At the time of his purchase of the Wirt County Journal in 1983, Mills was serving as an insurance agent in Charleston. In August of 1986, Mills became one of the West Virginia’s pioneers in computer newspaper production when he installed the Apple system. A stickler for accuracy, Mills displayed fairness, enthusiasm, intensity and humor in frequent editorial opinions, especially in a personal weekly column, “Dear Helen,” which reflected his love for his mother and other close family members.
Mills was involved in a serious car accident one early spring morning in 1987, causing him to be permanently confined to an electric wheel chair. Prior to the accident, Mills had walked with the aid of leg braces and the part-time use of a cane or crutches due to his battle with cancer in the early 70s. As a man of great independence, Mills was resilient and continued to drive by use of a specially equipped van.
Mills was a member of the West Virginia Press Association and served as a judge for various award categories.
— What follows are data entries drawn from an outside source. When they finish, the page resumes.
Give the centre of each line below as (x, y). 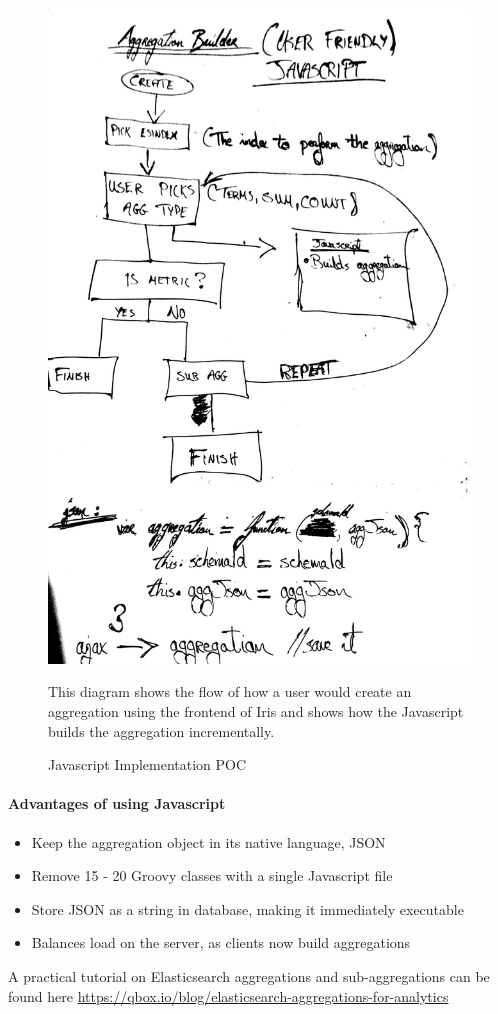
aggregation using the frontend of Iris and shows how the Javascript (256, 711)
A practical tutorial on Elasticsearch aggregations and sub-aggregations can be (249, 975)
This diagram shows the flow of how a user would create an (230, 691)
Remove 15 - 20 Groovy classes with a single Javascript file (212, 875)
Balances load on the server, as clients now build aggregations (221, 942)
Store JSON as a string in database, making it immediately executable (247, 908)
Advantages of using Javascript (117, 803)
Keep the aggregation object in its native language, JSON (208, 841)
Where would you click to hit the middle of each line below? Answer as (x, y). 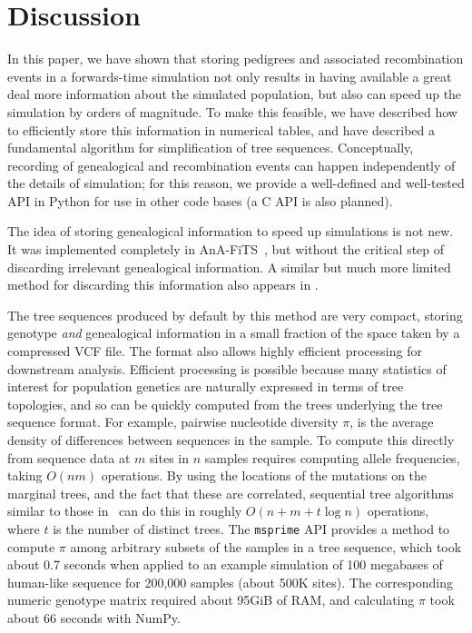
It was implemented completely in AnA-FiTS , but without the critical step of (226, 249)
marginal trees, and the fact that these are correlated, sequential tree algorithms (231, 493)
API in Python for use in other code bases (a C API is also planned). (200, 200)
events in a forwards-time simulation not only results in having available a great (230, 76)
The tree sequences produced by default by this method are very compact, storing (235, 315)
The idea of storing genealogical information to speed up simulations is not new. (231, 231)
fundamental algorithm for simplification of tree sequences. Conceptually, (211, 148)
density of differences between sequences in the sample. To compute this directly (231, 440)
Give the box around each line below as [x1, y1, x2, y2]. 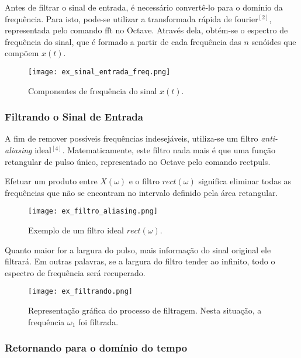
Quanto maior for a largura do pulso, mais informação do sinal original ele [5, 243, 271, 256]
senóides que [251, 35, 296, 47]
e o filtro [129, 175, 160, 187]
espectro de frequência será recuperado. [5, 266, 146, 278]
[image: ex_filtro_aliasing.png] [28, 207, 158, 216]
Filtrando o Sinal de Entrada [5, 109, 143, 124]
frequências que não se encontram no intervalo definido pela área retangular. [5, 186, 278, 198]
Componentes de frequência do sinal [28, 84, 157, 97]
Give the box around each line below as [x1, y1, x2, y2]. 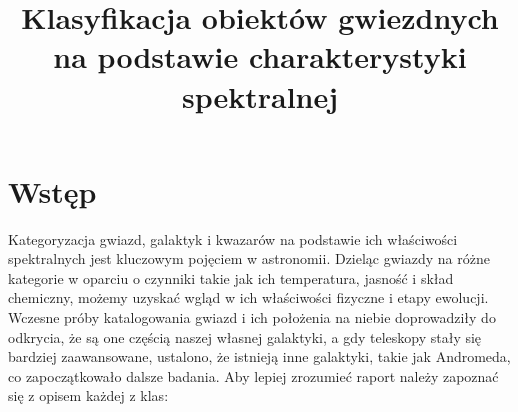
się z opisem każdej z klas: [8, 385, 169, 406]
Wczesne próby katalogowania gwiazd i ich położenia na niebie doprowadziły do [8, 307, 496, 328]
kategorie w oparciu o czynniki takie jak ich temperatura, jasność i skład [8, 267, 454, 288]
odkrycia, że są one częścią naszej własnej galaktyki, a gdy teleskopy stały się [8, 326, 482, 347]
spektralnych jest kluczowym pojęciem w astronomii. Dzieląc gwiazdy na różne [8, 248, 490, 269]
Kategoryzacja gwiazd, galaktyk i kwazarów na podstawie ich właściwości [8, 228, 458, 249]
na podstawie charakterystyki [53, 36, 467, 77]
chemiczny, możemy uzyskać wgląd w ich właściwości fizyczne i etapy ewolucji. [8, 287, 489, 308]

Bill Childress, executive director of the WVPA and good friend of Mills, said that Mills had amazing depth and resources and tremendous personal courage.
“Publishing a weekly newspaper is a tremendous and grueling mental strain, and more so for a person laboring under the conditions that he was,” Childress said in tribute to Mills after his death in 1990.
Samuel Craig Shaw – 1874-1957
Samuel Craig Shaw was publisher of The Moundsville Daily Echo from 1917 until his death. He had been associated with The Echo since its founding by his father in 1895.
Shaw was born in Clarion County, PA, the son of the late Mr. & Mrs. James Davis Shaw who came to West Virginia, settling temporarily in New Martinsville and Middlebourne before becoming permanently established in Moundsville where the elder Shaw founded The Echo.
Samuel Craig Shaw became publisher of the paper upon the death of his father and continued active participation in its operation until his death.
Shaw was active in civic and community affairs of Moundsville and in public life. Earlier he had been active also in Democratic politics.